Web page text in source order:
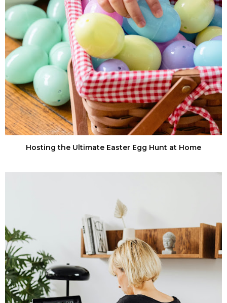
Hosting the Ultimate Easter Egg Hunt at Home
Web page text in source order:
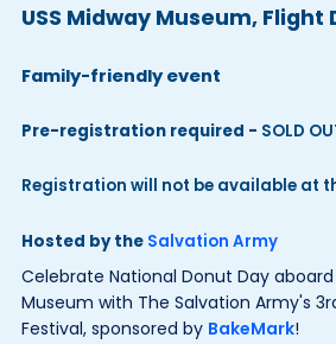
USS Midway Museum, Flight
Family-friendly event
Pre-registration required - SOLD
Registration will not be available at
Hosted by the Salvation Army
Celebrate National Donut Day aboard
Museum with The Salvation Army's
Festival, sponsored by BakeMark!
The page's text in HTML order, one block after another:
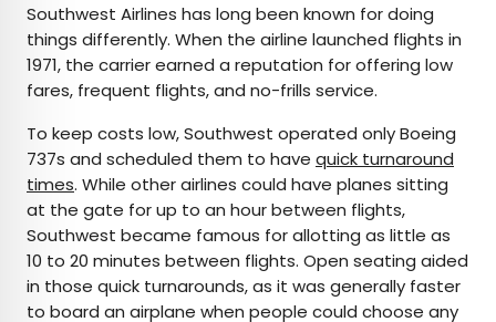
Southwest Airlines has long been known for doing
things differently. When the airline launched flights in
1971, the carrier earned a reputation for offering low
fares, frequent flights, and no-frills service.
To keep costs low, Southwest operated only Boeing
737s and scheduled them to have quick turnaround
times. While other airlines could have planes sitting
at the gate for up to an hour between flights,
Southwest became famous for allotting as little as
10 to 20 minutes between flights. Open seating aided
in those quick turnarounds, as it was generally faster
to board an airplane when people could choose any
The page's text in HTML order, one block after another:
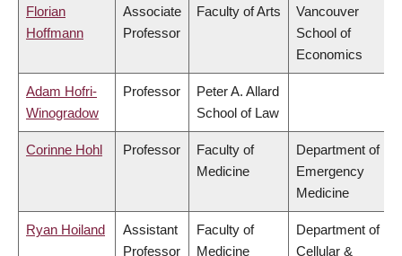
Florian
Hoffmann
Associate
Professor
Faculty of Arts
Vancouver
School of
Economics
Adam Hofri-
Winogradow
Professor
Peter A. Allard
School of Law
Corinne Hohl Professor
Faculty of
Medicine
Department of
Emergency
Medicine
Ryan Hoiland
Assistant
Professor
Faculty of
Medicine
Department of
Cellular &
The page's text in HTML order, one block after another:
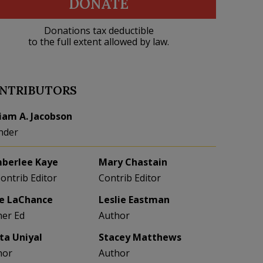
DONATE
Donations tax deductible
to the full extent allowed by law.
A. Jacobson
Kaye
Editor
Mary Chastain
Contrib Editor
LaChance
Ed
Leslie Eastman
Author
Uniyal
Stacey Matthews
Author
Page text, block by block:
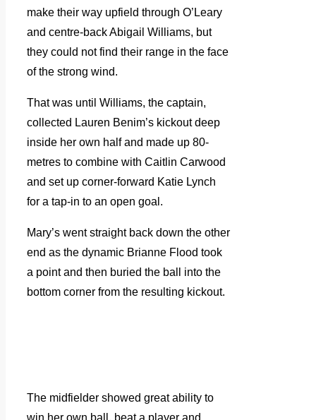
make their way upfield through O’Leary
and centre-back Abigail Williams, but
they could not find their range in the face
of the strong wind.
That was until Williams, the captain,
collected Lauren Benim’s kickout deep
inside her own half and made up 80-
metres to combine with Caitlin Carwood
and set up corner-forward Katie Lynch
for a tap-in to an open goal.
Mary’s went straight back down the other
end as the dynamic Brianne Flood took
a point and then buried the ball into the
bottom corner from the resulting kickout.
The midfielder showed great ability to

=====

[How to complete this task]:
Look through the entries above and find each line where the word "quick" occurs; copy those lines.

[Response to this exercise]:
737s and scheduled them to have quick turnaround
in those quick turnarounds, as it was generally faster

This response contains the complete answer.